Chamber President Hunter Hall said the entertainment and quality of life issues are related to community development.

"Many of the same things the youth want, entertainment, retail, bars, nightlife, are some of the things businesses and industry want and pertain to creating a business culture conducive to recruiting and retaining jobs and families to move here," he said.

Local elected officials sought out the survey, which is a promising start, said researcher Ruth Miller, a Massachusetts Institute of Technology graduate and former intern at The Center. Miller compiled the results. The survey was taken over two weeks and had 238 respondents.

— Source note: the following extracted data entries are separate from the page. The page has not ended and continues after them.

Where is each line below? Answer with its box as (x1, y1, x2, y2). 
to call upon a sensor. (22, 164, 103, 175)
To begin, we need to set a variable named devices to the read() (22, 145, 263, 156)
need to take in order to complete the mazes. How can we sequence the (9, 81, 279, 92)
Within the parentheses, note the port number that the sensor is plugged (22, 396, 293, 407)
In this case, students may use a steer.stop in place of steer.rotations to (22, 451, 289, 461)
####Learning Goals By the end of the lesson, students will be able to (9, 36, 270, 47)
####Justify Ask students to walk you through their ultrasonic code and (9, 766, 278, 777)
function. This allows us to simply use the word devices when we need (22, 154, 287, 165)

One of the most interested findings for Miller was that current and former residents both wanted to see an increase in public transit and bike and walking path options. She said the percentage of people who said they desired public transit options was consistent with the percentage of people in areas that have the most extensive public transit systems.

"This is one of the easiest to plan for, because it’s so infrastructure related," Miller said.

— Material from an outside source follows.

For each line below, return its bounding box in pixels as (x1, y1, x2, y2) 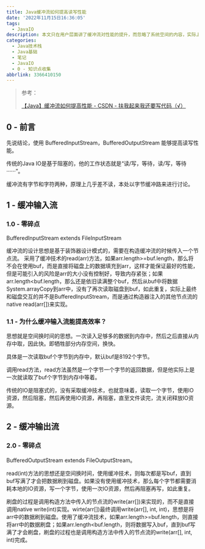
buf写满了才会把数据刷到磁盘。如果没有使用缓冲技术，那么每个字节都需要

She noted that the survey was not scientifically grounded and has built-in biases, since most respondents found it through friends on Facebook. Still, she contends it’s a good starting point for local governments looking for perspective. Many people in their 40s, 50s and 60s also responded, allowing officials to compare the desires of younger and older people, which were sometimes very similar.

"We received a lot of thoughtful, polite and encouraging comments. Some people were thankful for a leadership that would ask them what they wanted. Even just asking was meaningful," Miller said.

One of the bright notes for leaders was that 57 percent of residents who came to Newton County later in life stayed.

Survey results were presented to the Leadership Collaborative at its annual meeting on Saturday. The Leadership Collaborative includes officials from the county and five city governments, the school system, the water and sewerage authority, the chamber and community groups.